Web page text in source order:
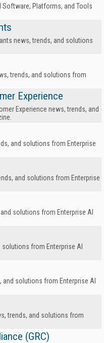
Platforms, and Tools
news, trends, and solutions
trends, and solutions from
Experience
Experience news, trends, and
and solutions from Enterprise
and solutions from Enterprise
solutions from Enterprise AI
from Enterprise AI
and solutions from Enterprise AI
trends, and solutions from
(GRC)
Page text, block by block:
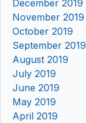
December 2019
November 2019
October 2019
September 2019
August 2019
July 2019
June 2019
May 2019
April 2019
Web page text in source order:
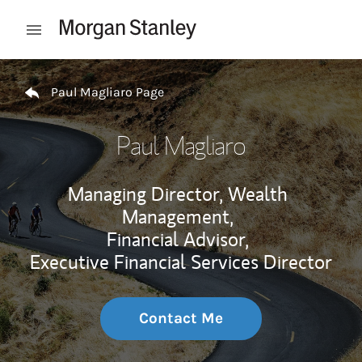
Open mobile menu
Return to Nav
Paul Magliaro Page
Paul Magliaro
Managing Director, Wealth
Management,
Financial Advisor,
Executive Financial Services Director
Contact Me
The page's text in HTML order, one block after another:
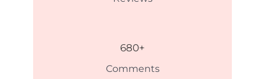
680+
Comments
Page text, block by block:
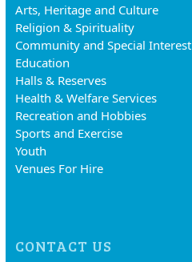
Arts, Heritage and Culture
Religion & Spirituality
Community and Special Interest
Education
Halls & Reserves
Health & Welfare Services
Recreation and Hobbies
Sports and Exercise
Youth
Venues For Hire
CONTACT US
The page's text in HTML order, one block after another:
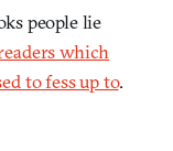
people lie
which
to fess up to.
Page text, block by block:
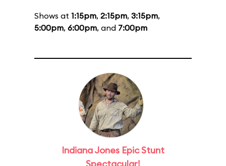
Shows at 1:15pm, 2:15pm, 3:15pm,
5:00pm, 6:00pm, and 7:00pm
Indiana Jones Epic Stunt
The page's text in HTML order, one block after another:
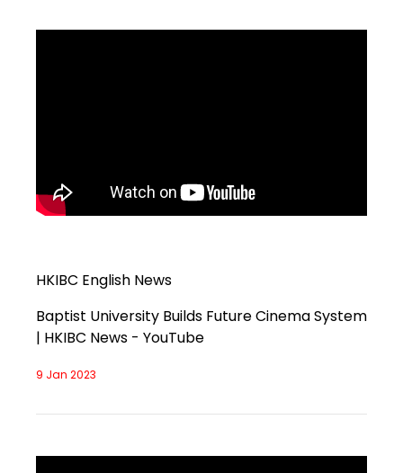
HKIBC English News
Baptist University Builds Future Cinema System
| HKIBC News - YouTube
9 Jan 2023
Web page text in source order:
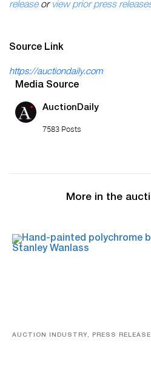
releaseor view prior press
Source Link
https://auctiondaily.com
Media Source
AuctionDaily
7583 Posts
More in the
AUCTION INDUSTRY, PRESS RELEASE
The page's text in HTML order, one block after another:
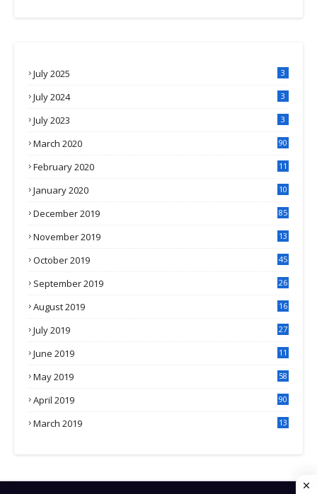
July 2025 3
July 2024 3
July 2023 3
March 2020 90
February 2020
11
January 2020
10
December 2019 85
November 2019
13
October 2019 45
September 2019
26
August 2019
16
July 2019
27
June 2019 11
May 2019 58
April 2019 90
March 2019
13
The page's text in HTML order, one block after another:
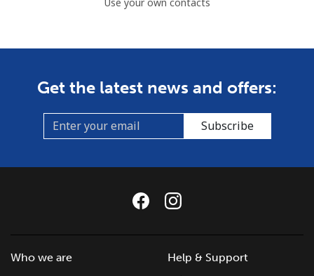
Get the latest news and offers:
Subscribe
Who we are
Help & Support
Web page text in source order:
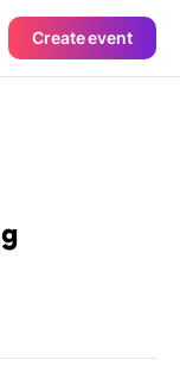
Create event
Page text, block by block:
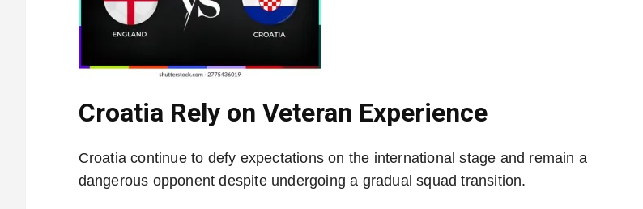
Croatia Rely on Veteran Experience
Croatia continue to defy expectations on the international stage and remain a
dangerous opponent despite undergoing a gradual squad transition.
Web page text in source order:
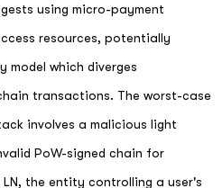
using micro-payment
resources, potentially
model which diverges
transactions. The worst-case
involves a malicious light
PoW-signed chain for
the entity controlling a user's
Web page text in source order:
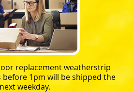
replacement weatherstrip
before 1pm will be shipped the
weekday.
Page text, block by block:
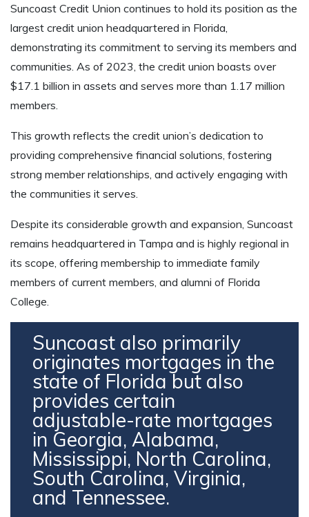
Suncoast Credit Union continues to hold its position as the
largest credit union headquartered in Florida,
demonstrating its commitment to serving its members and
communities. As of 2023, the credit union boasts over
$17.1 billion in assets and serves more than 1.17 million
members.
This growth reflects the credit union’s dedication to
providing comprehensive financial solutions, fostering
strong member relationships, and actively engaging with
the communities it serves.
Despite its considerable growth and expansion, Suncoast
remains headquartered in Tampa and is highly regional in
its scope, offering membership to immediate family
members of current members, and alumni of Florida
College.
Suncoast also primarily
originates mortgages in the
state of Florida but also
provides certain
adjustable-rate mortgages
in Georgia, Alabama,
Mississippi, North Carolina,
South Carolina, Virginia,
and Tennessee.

######

[WHAT THE TASK ASKS]:
The required output is each record above, reproduced exactly, without its pictures.

[EXERCISE OUTPUT]:
Web page text in source order:
Platforms, and Tools
news, trends, and solutions
trends, and solutions from
Experience
Experience news, trends, and
and solutions from Enterprise
and solutions from Enterprise
solutions from Enterprise AI
from Enterprise AI
and solutions from Enterprise AI
trends, and solutions from
(GRC)
Page text, block by block:
December 2019
November 2019
October 2019
September 2019
August 2019
July 2019
June 2019
May 2019
April 2019
Web page text in source order:
Open mobile menu
Return to Nav
Paul Magliaro Page
Paul Magliaro
Managing Director, Wealth
Management,
Financial Advisor,
Executive Financial Services Director
Contact Me
The page's text in HTML order, one block after another:
680+
Comments
Page text, block by block:
Arts, Heritage and Culture
Religion & Spirituality
Community and Special Interest
Education
Halls & Reserves
Health & Welfare Services
Recreation and Hobbies
Sports and Exercise
Youth
Venues For Hire
CONTACT US
The page's text in HTML order, one block after another:
people lie
which
to fess up to.
Page text, block by block:
Shows at 1:15pm, 2:15pm, 3:15pm,
5:00pm, 6:00pm, and 7:00pm
Indiana Jones Epic Stunt
The page's text in HTML order, one block after another:
HKIBC English News
Baptist University Builds Future Cinema System
| HKIBC News - YouTube
9 Jan 2023
Web page text in source order:
releaseor view prior press
Source Link
https://auctiondaily.com
Media Source
AuctionDaily
7583 Posts
More in the
AUCTION INDUSTRY, PRESS RELEASE
The page's text in HTML order, one block after another:
July 2025 3
July 2024 3
July 2023 3
March 2020 90
February 2020
11
January 2020
10
December 2019 85
November 2019
13
October 2019 45
September 2019
26
August 2019
16
July 2019
27
June 2019 11
May 2019 58
April 2019 90
March 2019
13
The page's text in HTML order, one block after another:
Get the latest news and offers:
Subscribe
Who we are
Help & Support
Web page text in source order:
Create event
Page text, block by block:
Croatia Rely on Veteran Experience
Croatia continue to defy expectations on the international stage and remain a
dangerous opponent despite undergoing a gradual squad transition.
Web page text in source order:
using micro-payment
resources, potentially
model which diverges
transactions. The worst-case
involves a malicious light
PoW-signed chain for
the entity controlling a user's
Web page text in source order:
replacement weatherstrip
before 1pm will be shipped the
weekday.
Page text, block by block:
Suncoast Credit Union continues to hold its position as the
largest credit union headquartered in Florida,
demonstrating its commitment to serving its members and
communities. As of 2023, the credit union boasts over
$17.1 billion in assets and serves more than 1.17 million
members.
This growth reflects the credit union’s dedication to
providing comprehensive financial solutions, fostering
strong member relationships, and actively engaging with
the communities it serves.
Despite its considerable growth and expansion, Suncoast
remains headquartered in Tampa and is highly regional in
its scope, offering membership to immediate family
members of current members, and alumni of Florida
College.
Suncoast also primarily
originates mortgages in the
state of Florida but also
provides certain
adjustable-rate mortgages
in Georgia, Alabama,
Mississippi, North Carolina,
South Carolina, Virginia,
and Tennessee.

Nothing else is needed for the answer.